> **INSTRUCTIONS TO FOLLOW**
Transcribe the listing below only from the line with "cd amplified_todo (39, 555)" up to and including the line with "P9K_VI_MODE_VISUAL_STRING [8, 205, 76, 211]".

> **RECORDS PROVIDED**
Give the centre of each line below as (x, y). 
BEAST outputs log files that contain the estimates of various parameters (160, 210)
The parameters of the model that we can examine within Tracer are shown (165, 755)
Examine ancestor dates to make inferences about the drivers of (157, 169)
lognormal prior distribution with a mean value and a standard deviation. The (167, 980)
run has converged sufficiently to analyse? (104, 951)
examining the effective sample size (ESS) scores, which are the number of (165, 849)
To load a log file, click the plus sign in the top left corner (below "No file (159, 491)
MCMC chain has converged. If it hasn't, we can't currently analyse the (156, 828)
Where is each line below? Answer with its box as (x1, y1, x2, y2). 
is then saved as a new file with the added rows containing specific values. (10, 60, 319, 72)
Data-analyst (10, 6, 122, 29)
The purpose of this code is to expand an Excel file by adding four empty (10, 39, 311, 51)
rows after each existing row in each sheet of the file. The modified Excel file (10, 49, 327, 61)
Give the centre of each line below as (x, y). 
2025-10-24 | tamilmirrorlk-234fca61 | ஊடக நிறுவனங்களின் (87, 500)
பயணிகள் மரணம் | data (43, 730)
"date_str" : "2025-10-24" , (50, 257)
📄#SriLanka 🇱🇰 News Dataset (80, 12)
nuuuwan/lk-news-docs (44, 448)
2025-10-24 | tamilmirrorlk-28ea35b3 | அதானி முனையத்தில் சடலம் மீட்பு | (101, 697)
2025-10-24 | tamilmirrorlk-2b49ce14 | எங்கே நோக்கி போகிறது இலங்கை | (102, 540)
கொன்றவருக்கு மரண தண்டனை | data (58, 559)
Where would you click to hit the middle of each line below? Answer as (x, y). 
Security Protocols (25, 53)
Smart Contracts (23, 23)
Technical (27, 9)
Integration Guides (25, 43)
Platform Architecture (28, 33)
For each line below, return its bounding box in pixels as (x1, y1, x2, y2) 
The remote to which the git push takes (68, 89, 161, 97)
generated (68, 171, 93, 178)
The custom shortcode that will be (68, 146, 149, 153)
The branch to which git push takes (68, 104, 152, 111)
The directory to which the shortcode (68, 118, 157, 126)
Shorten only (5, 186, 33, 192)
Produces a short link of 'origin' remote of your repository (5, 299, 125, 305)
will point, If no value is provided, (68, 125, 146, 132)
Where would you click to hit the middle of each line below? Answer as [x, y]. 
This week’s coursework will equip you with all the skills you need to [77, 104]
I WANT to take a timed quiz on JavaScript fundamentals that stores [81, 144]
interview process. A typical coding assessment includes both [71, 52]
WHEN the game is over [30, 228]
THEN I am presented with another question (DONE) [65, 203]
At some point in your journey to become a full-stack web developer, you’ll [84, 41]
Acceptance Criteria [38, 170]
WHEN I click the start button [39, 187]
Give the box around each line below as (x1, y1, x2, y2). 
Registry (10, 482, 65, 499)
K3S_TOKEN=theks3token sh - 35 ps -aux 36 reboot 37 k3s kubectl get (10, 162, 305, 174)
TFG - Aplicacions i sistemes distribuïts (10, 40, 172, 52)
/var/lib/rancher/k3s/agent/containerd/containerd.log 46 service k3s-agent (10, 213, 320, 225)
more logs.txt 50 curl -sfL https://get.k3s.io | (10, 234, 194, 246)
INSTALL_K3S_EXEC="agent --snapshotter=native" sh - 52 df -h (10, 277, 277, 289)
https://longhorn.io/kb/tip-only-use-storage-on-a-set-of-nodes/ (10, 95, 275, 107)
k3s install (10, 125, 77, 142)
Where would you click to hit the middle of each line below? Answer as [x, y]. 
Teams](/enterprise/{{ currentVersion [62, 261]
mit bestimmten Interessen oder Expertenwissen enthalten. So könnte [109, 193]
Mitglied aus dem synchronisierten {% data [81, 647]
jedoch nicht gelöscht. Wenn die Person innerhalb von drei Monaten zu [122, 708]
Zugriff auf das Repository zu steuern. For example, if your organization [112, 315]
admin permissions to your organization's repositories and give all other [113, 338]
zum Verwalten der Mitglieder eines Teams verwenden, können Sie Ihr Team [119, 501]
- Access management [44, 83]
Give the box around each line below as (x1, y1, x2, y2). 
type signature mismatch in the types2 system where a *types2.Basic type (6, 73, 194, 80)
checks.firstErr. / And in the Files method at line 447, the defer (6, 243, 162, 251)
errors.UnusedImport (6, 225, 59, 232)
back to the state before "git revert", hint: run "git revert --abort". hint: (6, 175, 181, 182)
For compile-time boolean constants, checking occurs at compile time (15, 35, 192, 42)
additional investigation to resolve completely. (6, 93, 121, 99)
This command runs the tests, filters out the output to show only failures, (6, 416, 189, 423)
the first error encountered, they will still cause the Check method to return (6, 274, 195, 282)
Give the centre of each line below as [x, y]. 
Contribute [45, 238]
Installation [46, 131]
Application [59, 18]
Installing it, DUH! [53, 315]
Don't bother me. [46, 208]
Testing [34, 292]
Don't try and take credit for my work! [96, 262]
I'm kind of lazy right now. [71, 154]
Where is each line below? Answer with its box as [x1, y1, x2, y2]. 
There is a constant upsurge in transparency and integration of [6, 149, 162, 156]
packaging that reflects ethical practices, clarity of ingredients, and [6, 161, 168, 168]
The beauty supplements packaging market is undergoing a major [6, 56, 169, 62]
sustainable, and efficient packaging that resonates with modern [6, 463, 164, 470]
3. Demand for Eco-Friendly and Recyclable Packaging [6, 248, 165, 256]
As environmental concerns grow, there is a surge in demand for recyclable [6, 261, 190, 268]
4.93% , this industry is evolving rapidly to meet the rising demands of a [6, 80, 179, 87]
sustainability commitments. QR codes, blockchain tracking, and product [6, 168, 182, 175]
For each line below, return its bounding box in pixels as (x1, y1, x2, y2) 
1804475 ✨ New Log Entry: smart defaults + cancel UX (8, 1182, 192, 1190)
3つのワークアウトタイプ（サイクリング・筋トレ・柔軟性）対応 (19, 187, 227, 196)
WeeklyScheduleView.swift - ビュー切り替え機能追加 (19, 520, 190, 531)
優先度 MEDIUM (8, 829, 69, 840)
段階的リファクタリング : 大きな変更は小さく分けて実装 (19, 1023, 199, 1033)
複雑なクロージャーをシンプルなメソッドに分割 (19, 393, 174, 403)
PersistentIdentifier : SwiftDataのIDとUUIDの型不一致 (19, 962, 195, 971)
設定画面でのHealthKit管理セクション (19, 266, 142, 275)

...

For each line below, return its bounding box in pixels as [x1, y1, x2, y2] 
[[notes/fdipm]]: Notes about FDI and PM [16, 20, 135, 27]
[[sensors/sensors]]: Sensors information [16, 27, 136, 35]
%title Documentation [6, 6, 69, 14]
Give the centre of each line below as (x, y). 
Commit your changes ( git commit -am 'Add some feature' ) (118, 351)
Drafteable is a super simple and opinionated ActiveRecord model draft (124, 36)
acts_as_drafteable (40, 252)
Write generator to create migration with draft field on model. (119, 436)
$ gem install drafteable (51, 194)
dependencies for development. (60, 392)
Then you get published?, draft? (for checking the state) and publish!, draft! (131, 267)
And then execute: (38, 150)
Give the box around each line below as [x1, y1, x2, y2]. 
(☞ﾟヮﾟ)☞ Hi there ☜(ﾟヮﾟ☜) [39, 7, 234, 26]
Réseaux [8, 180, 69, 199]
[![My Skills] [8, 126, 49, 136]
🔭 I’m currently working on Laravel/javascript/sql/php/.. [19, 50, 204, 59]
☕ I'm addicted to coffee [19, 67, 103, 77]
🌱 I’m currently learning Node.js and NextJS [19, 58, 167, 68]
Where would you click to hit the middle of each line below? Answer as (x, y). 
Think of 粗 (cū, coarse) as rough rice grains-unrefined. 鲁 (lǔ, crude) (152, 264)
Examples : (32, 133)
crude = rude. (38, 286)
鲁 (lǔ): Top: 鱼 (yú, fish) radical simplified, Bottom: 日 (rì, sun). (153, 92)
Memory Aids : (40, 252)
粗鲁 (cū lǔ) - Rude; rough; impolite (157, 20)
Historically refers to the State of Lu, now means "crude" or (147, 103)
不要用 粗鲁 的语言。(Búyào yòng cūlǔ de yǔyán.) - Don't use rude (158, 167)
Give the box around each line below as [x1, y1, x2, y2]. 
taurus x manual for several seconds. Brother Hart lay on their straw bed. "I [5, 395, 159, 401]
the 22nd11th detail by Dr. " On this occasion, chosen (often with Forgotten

==

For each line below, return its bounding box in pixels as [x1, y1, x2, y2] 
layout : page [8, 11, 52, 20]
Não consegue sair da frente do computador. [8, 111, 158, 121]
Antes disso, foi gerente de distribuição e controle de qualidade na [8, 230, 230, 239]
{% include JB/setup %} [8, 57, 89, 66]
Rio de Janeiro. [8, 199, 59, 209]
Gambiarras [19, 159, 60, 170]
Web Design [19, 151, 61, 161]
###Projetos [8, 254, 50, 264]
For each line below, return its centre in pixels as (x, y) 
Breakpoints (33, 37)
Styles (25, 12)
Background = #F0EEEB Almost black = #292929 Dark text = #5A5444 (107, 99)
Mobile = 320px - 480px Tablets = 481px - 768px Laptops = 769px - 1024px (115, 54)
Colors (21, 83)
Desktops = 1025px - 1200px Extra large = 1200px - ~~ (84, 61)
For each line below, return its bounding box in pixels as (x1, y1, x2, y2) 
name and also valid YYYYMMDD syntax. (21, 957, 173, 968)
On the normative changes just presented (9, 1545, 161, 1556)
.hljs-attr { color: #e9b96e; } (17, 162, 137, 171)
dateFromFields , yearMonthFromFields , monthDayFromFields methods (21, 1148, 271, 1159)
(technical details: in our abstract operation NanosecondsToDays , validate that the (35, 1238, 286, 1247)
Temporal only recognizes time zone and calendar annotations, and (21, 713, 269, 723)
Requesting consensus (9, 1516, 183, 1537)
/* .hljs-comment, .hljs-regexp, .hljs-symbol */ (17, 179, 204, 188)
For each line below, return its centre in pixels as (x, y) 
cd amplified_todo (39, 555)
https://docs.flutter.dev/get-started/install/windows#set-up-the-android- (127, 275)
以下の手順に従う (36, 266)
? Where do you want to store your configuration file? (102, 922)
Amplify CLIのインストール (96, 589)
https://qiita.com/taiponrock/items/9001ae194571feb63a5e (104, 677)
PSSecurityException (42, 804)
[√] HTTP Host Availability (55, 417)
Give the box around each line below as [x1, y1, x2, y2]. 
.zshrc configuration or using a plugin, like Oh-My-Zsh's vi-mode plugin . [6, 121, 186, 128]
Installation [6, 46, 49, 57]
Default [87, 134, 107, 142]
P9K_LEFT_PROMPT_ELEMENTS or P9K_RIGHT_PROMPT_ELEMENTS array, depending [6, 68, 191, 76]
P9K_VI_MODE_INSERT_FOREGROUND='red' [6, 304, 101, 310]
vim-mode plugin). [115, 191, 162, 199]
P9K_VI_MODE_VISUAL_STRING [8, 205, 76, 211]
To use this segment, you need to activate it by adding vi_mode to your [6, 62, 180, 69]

> **OUTPUT FOR THIS TASK**
cd amplified_todo (39, 555)
https://docs.flutter.dev/get-started/install/windows#set-up-the-android- (127, 275)
以下の手順に従う (36, 266)
? Where do you want to store your configuration file? (102, 922)
Amplify CLIのインストール (96, 589)
https://qiita.com/taiponrock/items/9001ae194571feb63a5e (104, 677)
PSSecurityException (42, 804)
[√] HTTP Host Availability (55, 417)
Give the box around each line below as [x1, y1, x2, y2]. 
.zshrc configuration or using a plugin, like Oh-My-Zsh's vi-mode plugin . [6, 121, 186, 128]
Installation [6, 46, 49, 57]
Default [87, 134, 107, 142]
P9K_LEFT_PROMPT_ELEMENTS or P9K_RIGHT_PROMPT_ELEMENTS array, depending [6, 68, 191, 76]
P9K_VI_MODE_INSERT_FOREGROUND='red' [6, 304, 101, 310]
vim-mode plugin). [115, 191, 162, 199]
P9K_VI_MODE_VISUAL_STRING [8, 205, 76, 211]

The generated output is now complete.